Maybe @weefuzzy will have more information here, but shooting in the dark is what it’s all about - otherwise you can use tools where someone else have done that experimental training for you, curating the experiments and the results. Either you try to get a feel, or you look at numbers, and you have both possibilities now - you can even look at it with the same paradigm we have in the learning example (json or graphics)

Your next step is to try data sanitisation and normalisation/standardisation and the interaction with the choice of descriptors. There is very little more than learning how they interact since they all fail in various ways.

tremblap · May 2, 2020, 2:56pm

you could also use the MFCC clustering app we talked about on another thread and see how it classifies your entries chopped at the length you will feed…

rodrigo.constanzo · May 2, 2020, 3:28pm

Would that be useful here? At the moment, anyways, I’m feeding in the same kind of data for training that I am matching, so presumably they would be scaled “the same”? Or do you mean getting things like MFCCs to behave more reasonably?

Shooting in the dark means different things to you and me though. You (and the rest of the team) know what’s going on with the algorithms, their implementations, intended use cases, etc… Whereas I’m clueless to (most(/all) of) that.

Do you remember who posted it? Or how long ago? There was that language one this week, but I don’t think that’s the one.

Having some kind of visualization of clustering would definitely be useful though, as with that I could more easily figure out if something is working better or not.

rodrigo.constanzo · May 2, 2020, 6:03pm

I went back and tested permutations of this (as in, having melbands be the main descriptors but with more stats) and I want to say I got some great results at 256/128 with one of the permutations, but in going back to try to figure out which one, I wasn’t able to reproduce it. Perhaps I had a nice sweet spot of amount of training data or something, but as it stands I’m still getting the best results from MFCCs with 512/256 (and more stats).

tremblap · May 3, 2020, 9:39am

This is a vector of truth. My understanding is building candidly on this website and with the PA learning experiments folder. The other two actually know what they are doing. The dialogue between my ignorance (and also those of you who share questions like you) and their knowledge is the point of this project: trying to find a point where we can discuss and share knowledge and exploration and vision without one person doing all the tasks (coding, exploring, poking, implementing, bending) so we all win in this dialogue. Does it make sense? So the extent of my knowledge is shared here 100%, and it isn’t much, but it keeps our questions focused on what we want. So the playing/poking part is quite important, because it allows you to build a different bias in your knowledge and quest. Otherwise I can send you SciKit Learn tutorials (which I have not done myself for the reason I give you) and you can come at it from a data scientist perspective… an in-between could be Rebecca Fiebrink’s class on Kadenze, which I’ve a part of, but again she offers ways to poke at data.

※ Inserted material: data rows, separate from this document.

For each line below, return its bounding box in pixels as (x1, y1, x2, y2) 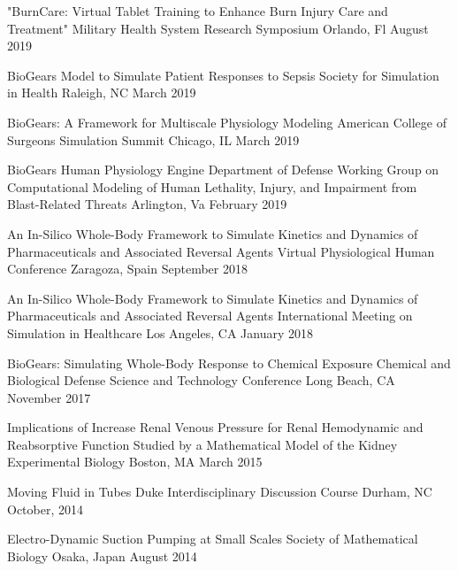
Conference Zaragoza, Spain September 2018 (7, 259, 248, 278)
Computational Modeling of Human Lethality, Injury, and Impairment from (7, 177, 417, 196)
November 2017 (7, 388, 91, 406)
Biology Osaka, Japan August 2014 (7, 546, 197, 565)
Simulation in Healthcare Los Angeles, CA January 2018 (7, 323, 313, 342)
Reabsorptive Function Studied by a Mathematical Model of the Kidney (7, 435, 398, 453)
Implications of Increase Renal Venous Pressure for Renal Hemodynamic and (7, 418, 424, 436)
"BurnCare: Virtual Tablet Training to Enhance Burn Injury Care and (7, 2, 388, 19)

Now if you want to see your data, you have a problem that we all have: visualising 96D in 2D. see below for some examples on how imperfect that is. Another approach is the clustering you get in our objects for now: it will tell you how many items per cluster and you can try to see which descriptor gives you 2 strong classes.

This thread is about the app I was talking about. This and this threads are about other visualisation possibilities.

Again, as we discussed, if you try more segregated values (further in the space, very different) as your training data, or another approach is to train the ambiguous space. I’ve never tried either but you can now.